Wczoraj oglądaliśmy w Nowym Jorku mecz Jerzego Janowicza z Novakiem Djokoviciem. Widziałeś w tym meczu coś co pozwala z optymizmem patrzeć na powrót Janowicza do poważnego tenisa?

Mogę się pochwalić, że to troszkę przewidziałem. Liczyłem, że mecz będzie zacięty i dwa pierwsze sety takie były. Obie partie rozstrzygały się dosłownie kilkoma piłkami. To sygnał od Janowicza, że chce wrócić do czołówki. On ma papiery, by wrócić najpierw do pierwszej setki.
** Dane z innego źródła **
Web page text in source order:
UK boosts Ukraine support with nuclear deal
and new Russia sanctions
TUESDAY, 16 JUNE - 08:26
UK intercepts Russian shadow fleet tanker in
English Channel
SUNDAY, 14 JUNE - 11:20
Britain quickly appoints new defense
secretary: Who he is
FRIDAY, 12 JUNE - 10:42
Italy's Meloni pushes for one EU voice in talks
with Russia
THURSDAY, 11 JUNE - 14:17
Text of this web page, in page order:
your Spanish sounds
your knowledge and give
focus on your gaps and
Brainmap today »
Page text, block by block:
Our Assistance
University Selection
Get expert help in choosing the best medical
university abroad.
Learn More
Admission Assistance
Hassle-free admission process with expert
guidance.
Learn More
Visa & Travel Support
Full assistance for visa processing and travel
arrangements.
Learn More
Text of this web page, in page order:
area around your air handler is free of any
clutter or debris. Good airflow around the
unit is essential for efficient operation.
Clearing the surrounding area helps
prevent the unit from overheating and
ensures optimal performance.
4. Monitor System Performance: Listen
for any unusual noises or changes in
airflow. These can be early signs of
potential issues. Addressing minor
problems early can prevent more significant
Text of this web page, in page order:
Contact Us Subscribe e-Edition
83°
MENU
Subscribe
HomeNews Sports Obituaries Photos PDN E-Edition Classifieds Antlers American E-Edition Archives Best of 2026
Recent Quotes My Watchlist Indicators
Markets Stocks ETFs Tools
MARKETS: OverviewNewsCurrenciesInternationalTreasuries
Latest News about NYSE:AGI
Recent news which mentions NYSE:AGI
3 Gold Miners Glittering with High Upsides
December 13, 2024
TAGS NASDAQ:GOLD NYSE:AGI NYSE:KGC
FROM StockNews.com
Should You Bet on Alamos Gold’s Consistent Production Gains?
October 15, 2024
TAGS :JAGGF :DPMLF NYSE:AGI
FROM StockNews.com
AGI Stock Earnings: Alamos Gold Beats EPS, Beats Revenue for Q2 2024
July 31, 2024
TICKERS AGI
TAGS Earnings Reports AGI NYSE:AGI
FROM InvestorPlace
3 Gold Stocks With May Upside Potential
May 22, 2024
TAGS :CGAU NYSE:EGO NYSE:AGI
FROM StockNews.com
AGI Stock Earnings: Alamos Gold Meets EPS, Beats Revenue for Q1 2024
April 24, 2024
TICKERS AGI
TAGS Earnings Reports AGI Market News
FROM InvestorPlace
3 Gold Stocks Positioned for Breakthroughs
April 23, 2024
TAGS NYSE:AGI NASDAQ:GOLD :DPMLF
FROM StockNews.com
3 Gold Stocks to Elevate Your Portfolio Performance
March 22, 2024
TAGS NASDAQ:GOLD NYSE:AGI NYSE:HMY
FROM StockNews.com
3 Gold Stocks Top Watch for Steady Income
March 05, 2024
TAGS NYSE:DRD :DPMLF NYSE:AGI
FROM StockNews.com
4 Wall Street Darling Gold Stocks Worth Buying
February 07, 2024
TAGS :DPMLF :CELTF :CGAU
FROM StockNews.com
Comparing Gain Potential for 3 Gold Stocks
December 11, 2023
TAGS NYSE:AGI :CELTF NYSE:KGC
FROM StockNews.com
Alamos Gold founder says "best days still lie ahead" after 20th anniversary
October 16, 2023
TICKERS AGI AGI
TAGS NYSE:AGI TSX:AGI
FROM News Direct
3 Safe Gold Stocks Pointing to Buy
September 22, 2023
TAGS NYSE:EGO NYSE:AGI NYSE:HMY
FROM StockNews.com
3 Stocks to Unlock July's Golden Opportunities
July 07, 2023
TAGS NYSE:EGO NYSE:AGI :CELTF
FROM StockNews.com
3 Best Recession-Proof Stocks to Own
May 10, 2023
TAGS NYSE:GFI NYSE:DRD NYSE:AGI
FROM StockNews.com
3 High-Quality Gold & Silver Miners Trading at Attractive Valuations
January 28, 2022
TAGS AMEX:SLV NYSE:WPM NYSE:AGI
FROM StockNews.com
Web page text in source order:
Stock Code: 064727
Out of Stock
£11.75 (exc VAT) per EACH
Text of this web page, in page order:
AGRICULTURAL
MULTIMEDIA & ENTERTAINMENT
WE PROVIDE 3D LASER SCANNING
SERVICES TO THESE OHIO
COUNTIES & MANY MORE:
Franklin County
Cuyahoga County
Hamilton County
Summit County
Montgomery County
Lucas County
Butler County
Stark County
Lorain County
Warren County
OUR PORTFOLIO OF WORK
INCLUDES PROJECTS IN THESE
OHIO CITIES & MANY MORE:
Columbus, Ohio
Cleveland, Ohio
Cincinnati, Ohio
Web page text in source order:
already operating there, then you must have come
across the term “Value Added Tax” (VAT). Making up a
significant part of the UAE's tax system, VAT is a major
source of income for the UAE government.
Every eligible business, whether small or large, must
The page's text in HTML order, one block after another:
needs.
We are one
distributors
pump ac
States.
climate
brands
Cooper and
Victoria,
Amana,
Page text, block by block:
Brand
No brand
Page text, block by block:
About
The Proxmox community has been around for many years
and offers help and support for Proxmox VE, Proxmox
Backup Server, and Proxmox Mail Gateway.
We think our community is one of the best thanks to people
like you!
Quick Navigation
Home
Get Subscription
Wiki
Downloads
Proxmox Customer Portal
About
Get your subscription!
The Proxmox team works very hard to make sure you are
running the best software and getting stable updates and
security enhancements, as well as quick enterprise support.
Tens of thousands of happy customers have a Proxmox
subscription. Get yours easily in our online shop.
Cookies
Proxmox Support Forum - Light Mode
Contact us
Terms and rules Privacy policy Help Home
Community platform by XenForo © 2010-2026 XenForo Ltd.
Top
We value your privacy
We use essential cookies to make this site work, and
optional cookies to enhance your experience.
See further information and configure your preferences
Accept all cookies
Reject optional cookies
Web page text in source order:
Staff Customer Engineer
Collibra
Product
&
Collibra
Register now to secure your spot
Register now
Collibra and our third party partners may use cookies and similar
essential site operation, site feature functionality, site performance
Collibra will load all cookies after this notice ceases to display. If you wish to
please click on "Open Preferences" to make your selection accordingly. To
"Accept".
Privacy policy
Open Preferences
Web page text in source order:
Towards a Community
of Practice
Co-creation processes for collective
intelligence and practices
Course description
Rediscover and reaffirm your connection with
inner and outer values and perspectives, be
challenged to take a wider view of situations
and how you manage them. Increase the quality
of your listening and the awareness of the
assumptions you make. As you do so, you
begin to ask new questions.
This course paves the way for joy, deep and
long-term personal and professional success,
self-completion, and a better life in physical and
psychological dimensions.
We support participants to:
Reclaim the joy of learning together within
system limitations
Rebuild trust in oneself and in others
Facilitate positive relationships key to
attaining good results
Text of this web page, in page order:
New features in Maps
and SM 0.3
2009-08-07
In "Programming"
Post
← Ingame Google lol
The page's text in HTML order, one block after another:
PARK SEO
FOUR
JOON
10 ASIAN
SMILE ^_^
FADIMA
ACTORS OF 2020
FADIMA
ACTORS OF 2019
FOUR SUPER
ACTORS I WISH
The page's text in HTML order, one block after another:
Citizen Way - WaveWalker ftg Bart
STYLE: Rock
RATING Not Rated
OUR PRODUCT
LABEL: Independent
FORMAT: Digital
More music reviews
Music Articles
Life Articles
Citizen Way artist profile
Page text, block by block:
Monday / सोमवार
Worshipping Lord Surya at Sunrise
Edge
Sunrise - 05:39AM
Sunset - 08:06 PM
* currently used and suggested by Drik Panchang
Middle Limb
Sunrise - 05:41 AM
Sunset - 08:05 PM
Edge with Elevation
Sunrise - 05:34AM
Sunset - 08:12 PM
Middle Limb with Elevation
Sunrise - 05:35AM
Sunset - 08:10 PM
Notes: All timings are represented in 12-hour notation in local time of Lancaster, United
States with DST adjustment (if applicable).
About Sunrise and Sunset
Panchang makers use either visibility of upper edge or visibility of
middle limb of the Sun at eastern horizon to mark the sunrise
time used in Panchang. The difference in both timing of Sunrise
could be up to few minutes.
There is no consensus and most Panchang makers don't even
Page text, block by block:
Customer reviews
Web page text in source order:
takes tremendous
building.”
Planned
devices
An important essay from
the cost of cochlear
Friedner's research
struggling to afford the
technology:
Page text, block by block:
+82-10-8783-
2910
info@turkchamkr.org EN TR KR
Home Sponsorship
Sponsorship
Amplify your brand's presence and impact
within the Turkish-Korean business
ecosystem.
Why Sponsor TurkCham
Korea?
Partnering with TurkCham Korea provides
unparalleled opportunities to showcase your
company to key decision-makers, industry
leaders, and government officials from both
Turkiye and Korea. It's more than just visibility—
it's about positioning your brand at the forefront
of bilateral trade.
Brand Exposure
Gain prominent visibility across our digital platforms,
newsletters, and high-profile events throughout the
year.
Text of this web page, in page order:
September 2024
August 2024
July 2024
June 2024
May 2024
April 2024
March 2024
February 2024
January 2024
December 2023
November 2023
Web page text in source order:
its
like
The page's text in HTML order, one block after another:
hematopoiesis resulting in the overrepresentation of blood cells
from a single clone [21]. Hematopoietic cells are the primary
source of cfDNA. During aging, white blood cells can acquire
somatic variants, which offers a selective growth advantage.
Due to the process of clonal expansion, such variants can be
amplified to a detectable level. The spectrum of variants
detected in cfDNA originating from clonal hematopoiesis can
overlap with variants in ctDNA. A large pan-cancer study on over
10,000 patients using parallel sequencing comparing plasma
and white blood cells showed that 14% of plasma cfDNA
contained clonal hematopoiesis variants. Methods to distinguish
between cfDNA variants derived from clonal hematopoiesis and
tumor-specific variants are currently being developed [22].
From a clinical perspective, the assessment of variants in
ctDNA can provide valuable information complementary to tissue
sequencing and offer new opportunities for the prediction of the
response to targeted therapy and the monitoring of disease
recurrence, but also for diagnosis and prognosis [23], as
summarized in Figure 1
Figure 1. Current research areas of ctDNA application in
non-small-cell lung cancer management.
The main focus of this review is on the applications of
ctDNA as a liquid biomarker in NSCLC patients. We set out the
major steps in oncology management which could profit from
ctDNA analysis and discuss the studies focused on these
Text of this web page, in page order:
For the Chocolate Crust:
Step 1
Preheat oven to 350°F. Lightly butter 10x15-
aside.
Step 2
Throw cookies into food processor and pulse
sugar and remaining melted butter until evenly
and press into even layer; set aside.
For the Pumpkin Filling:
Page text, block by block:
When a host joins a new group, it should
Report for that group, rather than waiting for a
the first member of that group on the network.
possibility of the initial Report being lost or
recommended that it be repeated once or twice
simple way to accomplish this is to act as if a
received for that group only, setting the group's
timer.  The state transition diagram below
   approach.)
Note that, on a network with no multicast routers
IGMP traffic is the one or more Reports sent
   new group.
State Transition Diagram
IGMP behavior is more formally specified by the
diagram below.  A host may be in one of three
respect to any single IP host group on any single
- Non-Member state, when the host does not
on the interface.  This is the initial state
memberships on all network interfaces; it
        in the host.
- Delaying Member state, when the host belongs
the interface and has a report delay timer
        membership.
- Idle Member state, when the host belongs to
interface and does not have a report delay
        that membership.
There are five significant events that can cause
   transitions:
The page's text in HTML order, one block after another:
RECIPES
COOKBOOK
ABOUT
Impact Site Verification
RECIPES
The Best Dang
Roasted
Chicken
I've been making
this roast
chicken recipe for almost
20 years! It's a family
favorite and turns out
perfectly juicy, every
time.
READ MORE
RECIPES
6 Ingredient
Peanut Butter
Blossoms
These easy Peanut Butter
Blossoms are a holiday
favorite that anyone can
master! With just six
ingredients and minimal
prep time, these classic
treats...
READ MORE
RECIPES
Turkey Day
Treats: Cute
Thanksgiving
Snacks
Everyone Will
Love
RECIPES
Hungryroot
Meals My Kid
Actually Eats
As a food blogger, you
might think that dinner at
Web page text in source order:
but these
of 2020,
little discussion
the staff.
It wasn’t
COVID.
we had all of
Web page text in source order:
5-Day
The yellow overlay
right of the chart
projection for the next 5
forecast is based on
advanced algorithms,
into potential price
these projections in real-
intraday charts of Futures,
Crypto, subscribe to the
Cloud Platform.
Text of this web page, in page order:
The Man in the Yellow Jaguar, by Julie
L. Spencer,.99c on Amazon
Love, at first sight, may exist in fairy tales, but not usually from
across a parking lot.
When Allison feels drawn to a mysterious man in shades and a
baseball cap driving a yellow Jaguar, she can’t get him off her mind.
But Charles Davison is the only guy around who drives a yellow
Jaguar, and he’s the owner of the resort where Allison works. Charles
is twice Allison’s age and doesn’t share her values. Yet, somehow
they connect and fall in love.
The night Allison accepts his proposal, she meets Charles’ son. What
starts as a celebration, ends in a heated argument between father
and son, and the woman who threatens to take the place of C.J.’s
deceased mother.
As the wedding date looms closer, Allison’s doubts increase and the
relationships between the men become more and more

Czy mu się uda - to zupełnie inna bajka. Teraz Janowicz jest w okolicach 250. miejsca w rankingu ATP. Przed nim masa chłopaków z podobnymi aspiracjami. Tutaj jest kwestia determinacji i woli walki. Wczoraj mu tego nie brakowało. Pytanie, czy przebijając się przez turnieje niższej rangi Janowicz będzie równie zdeterminowany jak na głównym korcie w nowym Jorku. Niedługo się przekonamy, bo Janowicz ma już tylko kilka startów dzięki zamrożonemu rankingowi. Później będzie musiał występować w challengerach, bo na turnieje ATP będzie miał za słaby ranking.